The real leadership crisis

The 'leadership crisis' is not a dearth of great leaders: it's poorly chosen people appointed to a faulty specification to do a job that's designed to make them do the wrong thing

If quantity of ink were the criterion, we’d know everything there was to know about leadership and more. The last time I looked there were 64,000 titles on the subject listed at Amazon (UK) – with another 2,000 added to the groaning shelves each year.

Yet it’s one of those topics that the more you read and talk about, the smaller the area of certainty becomes (‘I’m still confused, but at a higher level’, as Goethe said after reading Hegel). What’s more, the higher the pile get, the more confused thinking and practice become, triggering yet more effusions on the subject. No wonder there’s a ‘leadership crisis’, even though it’s not the one that most people think it is.

It was hard not to reach this conclusion at a fascinating recent symposium on the subject at Gresham College, London. It was illuminated by two dazzling lectures by Liz Mellon, executive director of Duke Corporate Education, and ex-headhunter Douglas Board, npw visiting fellow at Cass University, talking respectively of the way leaders think and the way they are appointed.

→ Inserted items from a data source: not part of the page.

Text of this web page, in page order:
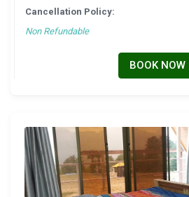
Cancellation Policy:
Non Refundable
BOOK NOW
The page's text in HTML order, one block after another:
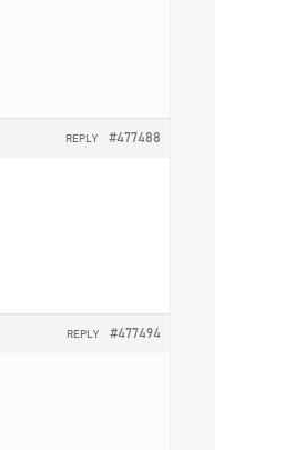
#477488
REPLY
#477494
REPLY

Reverse-engineering leaders, says Mellon, author of Inside The Leader’s Mind: Five Ways to Think Like a Leader, by breaking leadership into its component competencies and then finding (or forcing) candidates to fit the template, is doomed to failure. You might as well try to create a butterfly by pulling one to bits and using the parts as a blueprint for a new one. It’s only slightly less crude than the Frankenstein myth. What’s missing – what gives leadership life – is the way leaders think, and without it what you get is robots and clones: the exact opposite of what is needed for a world of ambiguity, few precedents, and incomplete information.

This error is made worse by the extraordinarily lackadaisical way senior leaders are chosen, according Board, whose book Choosing Leaders and Choosing to Lead: Science, Politics and Intuition in Executive Selection, came out in the summer. Despite spending enormous amounts on headhunters – a search for a US CEO can easily cost upwards of $1m – candidates for top jobs almost never get the grilling they deserve (and that more junior executive would undergo) from either board or search officers. The role of politics and intuition is rarely taken into account. As a result, those who get appointed to the top jobs are those who are firmly convinced by search’s rituals of deference that unlike other mere mortals they are already equipped for and deserve them. Hence, perhaps, the hubris, sense of entitlement and narcissistic display that is in evidence in boardrooms almost every day.

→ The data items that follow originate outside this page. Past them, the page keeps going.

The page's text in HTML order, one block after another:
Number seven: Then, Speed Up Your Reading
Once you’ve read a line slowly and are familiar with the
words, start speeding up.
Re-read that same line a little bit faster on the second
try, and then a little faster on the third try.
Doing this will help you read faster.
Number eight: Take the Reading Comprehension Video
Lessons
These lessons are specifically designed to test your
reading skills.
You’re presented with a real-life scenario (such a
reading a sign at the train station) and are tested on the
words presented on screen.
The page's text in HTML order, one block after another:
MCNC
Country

But what if leadership, like happiness and even profits, is best looked at as an epiphenomenon – a by-product of doing something else? Here’s a quote on captaincy by Martin Corry, a former captain of the England rugby team: ‘It’s a simple matter of making sure everyone knows what he’s supposed to be doing, and then letting them do it. After that, it’s about maintaining your own standards, which is the most effective way of winning the confidence of those around you. It’s obvious to me that you can’t have a captain the majority of the dressing-room think is a tosser. How can you stand up and say your piece in a team meeting if you’re playing like a fairy every weekend? Your performance carries the weight of everything. That’s all you need to remember, basically.’

‘Your current performance carries the weight of everything’. Given the arid competency approach, it’s not surprising, as Mellon notes, that the hottest leadership courses du jour are on ‘authenticity’ – ‘being yourself’ – in other words, another fruitless attempt to pin down an abstraction that doesn’t exist in isolation from the behaviour itself. But how can anyone be ‘authentic’ when they are simultaneously being expected to conform to the same competency framework as everyone else? You can convincingly have one or the other, but not except in the very rarest cases both.

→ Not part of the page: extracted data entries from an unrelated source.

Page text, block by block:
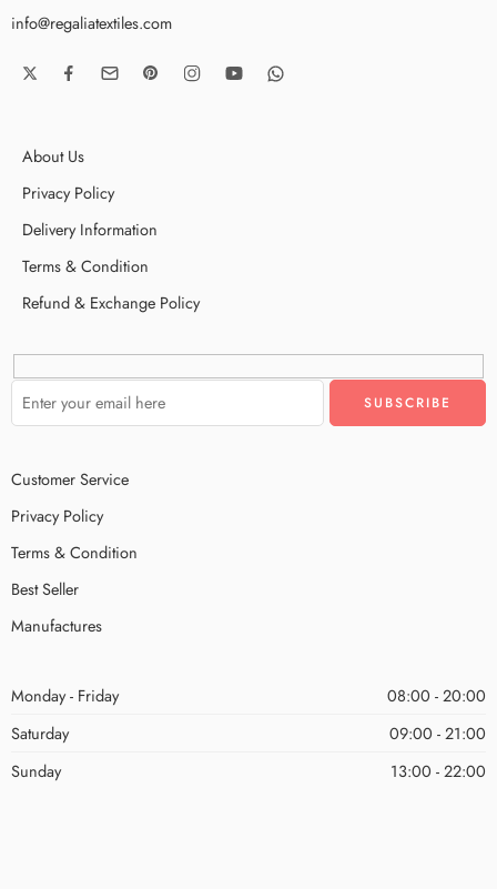
info@regaliatextiles.com
About Us
Privacy Policy
Delivery Information
Terms & Condition
Refund & Exchange Policy
Customer Service
Privacy Policy
Terms & Condition
Best Seller
Manufactures
Monday - Friday
08:00 - 20:00
Saturday
09:00 - 21:00
Sunday
13:00 - 22:00
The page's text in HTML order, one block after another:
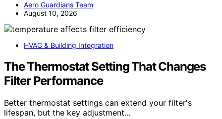
Aero Guardians Team
August 10, 2026
HVAC & Building Integration
The Thermostat Setting That Changes
Filter Performance
Better thermostat settings can extend your filter's
lifespan, but the key adjustment…
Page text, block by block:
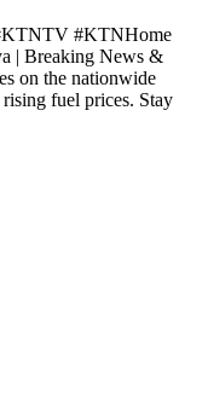
#KTNHome
| Breaking News &
on the nationwide
fuel prices. Stay
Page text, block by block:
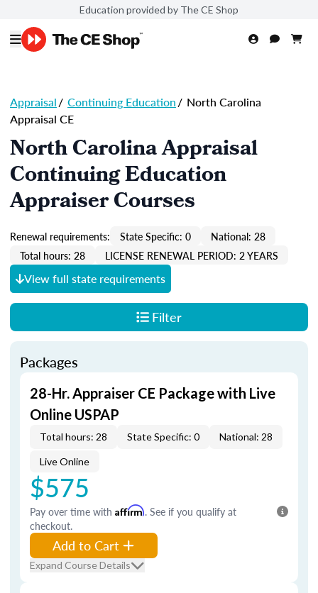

So perhaps we should stop searching for a mythical particle called ‘leadership’ and instead start looking at character and values as a predictor of behaviour under pressure. ‘Leaders must be true to themselves, but they also have a role to deliver that demands that they should rather bring the best of themselves to every situation’, says Mellon. ‘I believe we should ask leaders to get straight how they think about their role – and then trust that the right behaviour, across a broad spectrum, will follow’.

The proviso here, though, is that our current management model demands that leaders march their troops in the wrong direction. Take corporate governance arrangements, at the heart of which is financial alignment of top management with shareholders’ interests. Yet as überguru Gary Hamel has noted, while managers boast of their alignment with shareholders, ‘My guess is that… shareholders would have been better serviced if their chairman could have bragged about being aligned with employees and customers. It seems to me that a CEO’s first accountability should be to those who have the greatest power to create or destroy shareholder value’. Would there be £18bn claims on the banks, the worst banking scandal in history, for PFI mis-selling if CEOs were aligned with customers and employees rather than shareholders?

So, to sum up: the ‘leadership crisis’ does not consist of a dearth of great leaders (or rather, the unrealistic desire for great leaders is the wrong solution to a problem that does not exist in the form most people think it does). It is that senior leaders are poorly chosen, against mis-specified qualifications, and given a job that is designed to make them do the wrong thing.

On second thoughts, perhaps we do need a few more books on leadership after all.